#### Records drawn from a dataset
────────────────────────────────────────

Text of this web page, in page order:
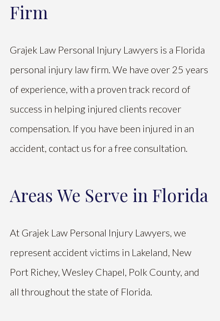
Firm
Grajek Law Personal Injury Lawyers is a Florida
personal injury law firm. We have over 25 years
of experience, with a proven track record of
success in helping injured clients recover
compensation. If you have been injured in an
accident, contact us for a free consultation.
Areas We Serve in Florida
At Grajek Law Personal Injury Lawyers, we
represent accident victims in Lakeland, New
Port Richey, Wesley Chapel, Polk County, and
all throughout the state of Florida.

────────────────────────────────────────

Pictures aside, write out all of the records exactly.

#### Response area
Text of this web page, in page order:
Firm
Grajek Law Personal Injury Lawyers is a Florida
personal injury law firm. We have over 25 years
of experience, with a proven track record of
success in helping injured clients recover
compensation. If you have been injured in an
accident, contact us for a free consultation.
Areas We Serve in Florida
At Grajek Law Personal Injury Lawyers, we
represent accident victims in Lakeland, New
Port Richey, Wesley Chapel, Polk County, and
all throughout the state of Florida.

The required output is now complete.